*The task*
Your copy of the data below must be exact and must leave out all pictures.

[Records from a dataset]
┄┄┄┄┄┄┄┄┄┄
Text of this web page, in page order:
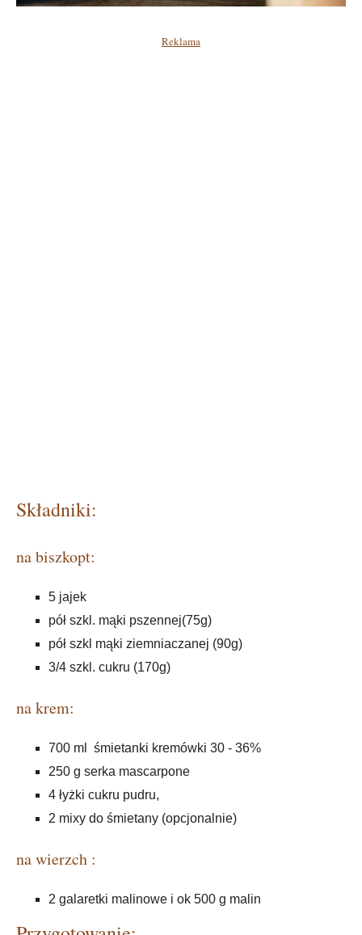
Składniki:
na biszkopt:
5 jajek
pół szkl. mąki pszennej(75g)
pół szkl mąki ziemniaczanej (90g)
3/4 szkl. cukru (170g)
na krem:
700 ml śmietanki kremówki 30 - 36%
250 g serka mascarpone
4 łyżki cukru pudru,
2 mixy do śmietany (opcjonalnie)
na wierzch :
2 galaretki malinowe i ok 500 g malin
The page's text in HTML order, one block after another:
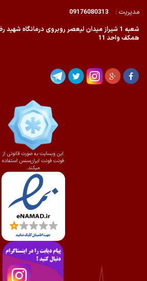
مدیریت :
09176080313
شعبه 1 شیراز میدان لیعصر روبروی درمانگاه
همکف واحد 11
این وبسایت به صورت قانونی از
فونت فونت ایران‌سنس استفاده
میکند.
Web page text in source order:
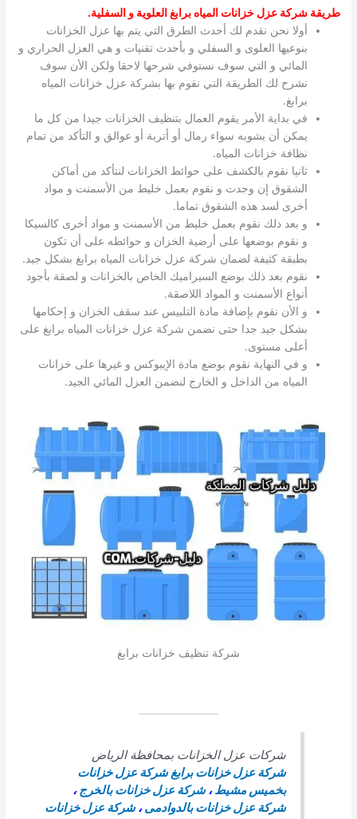
طريقة شركة عزل خزانات المياه برابغ العلوية و السفلية.
أولا نحن نقدم لك أحدث الطرق التي يتم بها عزل الخزانات
بنوعيها العلوى و السفلي و بأحدث تقنيات و هي العزل الحراري و
المائي و التي سوف نستوفي شرحها لاحقا ولكن الأن سوف
نشرح لك الطريقة التي نقوم بها بشركة عزل خزانات المياه
برابغ.
في بداية الأمر يقوم العمال بتنظيف الخزانات جيدا من كل ما
يمكن أن يشوبه سواء رمال أو أتربة أو عوالق و التأكد من تمام
نظافة خزانات المياه.
ثانيا نقوم بالكشف على حوائط الخزانات لنتأكد من أماكن
الشقوق إن وجدت و نقوم بعمل خليط من الأسمنت و مواد
أخرى لسد هذه الشقوق تماما.
و بعد ذلك نقوم بعمل خليط من الأسمنت و مواد أخرى كالسيكا
و نقوم بوضعها على أرضية الخزان و حوائطه على أن تكون
بطبقة كثيفة لضمان شركة عزل خزانات المياه برابغ بشكل جيد.
نقوم بعد ذلك بوضع السيراميك الخاص بالخزانات و لصقة بأجود
أنواع الأسمنت و المواد اللاصقة.
و الأن نقوم بإضافة مادة التلبيس عند سقف الخزان و إحكامها
بشكل جيد جدا حتى نضمن شركة عزل خزانات المياه برابغ على
أعلى مستوى.
و في النهاية نقوم بوضع مادة الإيبوكس و غيرها على خزانات
المياه من الداخل و الخارج لنضمن العزل المائي الجيد.
شركة تنظيف خزانات برابغ
شركات عزل الخزانات بمحافظة الرياض
شركة عزل خزانات برابغشركة عزل خزانات
بخميس مشيط،شركة عزل خزانات بالخرج،
شركة عزل خزانات بالدوادمى،شركة عزل خزانات
┄┄┄┄┄┄┄┄┄┄
*Output of the exercise*
Text of this web page, in page order:
Składniki:
na biszkopt:
5 jajek
pół szkl. mąki pszennej(75g)
pół szkl mąki ziemniaczanej (90g)
3/4 szkl. cukru (170g)
na krem:
700 ml śmietanki kremówki 30 - 36%
250 g serka mascarpone
4 łyżki cukru pudru,
2 mixy do śmietany (opcjonalnie)
na wierzch :
2 galaretki malinowe i ok 500 g malin
The page's text in HTML order, one block after another:
مدیریت :
09176080313
شعبه 1 شیراز میدان لیعصر روبروی درمانگاه
همکف واحد 11
این وبسایت به صورت قانونی از
فونت فونت ایران‌سنس استفاده
میکند.
Web page text in source order:
طريقة شركة عزل خزانات المياه برابغ العلوية و السفلية.
أولا نحن نقدم لك أحدث الطرق التي يتم بها عزل الخزانات
بنوعيها العلوى و السفلي و بأحدث تقنيات و هي العزل الحراري و
المائي و التي سوف نستوفي شرحها لاحقا ولكن الأن سوف
نشرح لك الطريقة التي نقوم بها بشركة عزل خزانات المياه
برابغ.
في بداية الأمر يقوم العمال بتنظيف الخزانات جيدا من كل ما
يمكن أن يشوبه سواء رمال أو أتربة أو عوالق و التأكد من تمام
نظافة خزانات المياه.
ثانيا نقوم بالكشف على حوائط الخزانات لنتأكد من أماكن
الشقوق إن وجدت و نقوم بعمل خليط من الأسمنت و مواد
أخرى لسد هذه الشقوق تماما.
و بعد ذلك نقوم بعمل خليط من الأسمنت و مواد أخرى كالسيكا
و نقوم بوضعها على أرضية الخزان و حوائطه على أن تكون
بطبقة كثيفة لضمان شركة عزل خزانات المياه برابغ بشكل جيد.
نقوم بعد ذلك بوضع السيراميك الخاص بالخزانات و لصقة بأجود
أنواع الأسمنت و المواد اللاصقة.
و الأن نقوم بإضافة مادة التلبيس عند سقف الخزان و إحكامها
بشكل جيد جدا حتى نضمن شركة عزل خزانات المياه برابغ على
أعلى مستوى.
و في النهاية نقوم بوضع مادة الإيبوكس و غيرها على خزانات
المياه من الداخل و الخارج لنضمن العزل المائي الجيد.
شركة تنظيف خزانات برابغ
شركات عزل الخزانات بمحافظة الرياض
شركة عزل خزانات برابغشركة عزل خزانات
بخميس مشيط،شركة عزل خزانات بالخرج،
شركة عزل خزانات بالدوادمى،شركة عزل خزانات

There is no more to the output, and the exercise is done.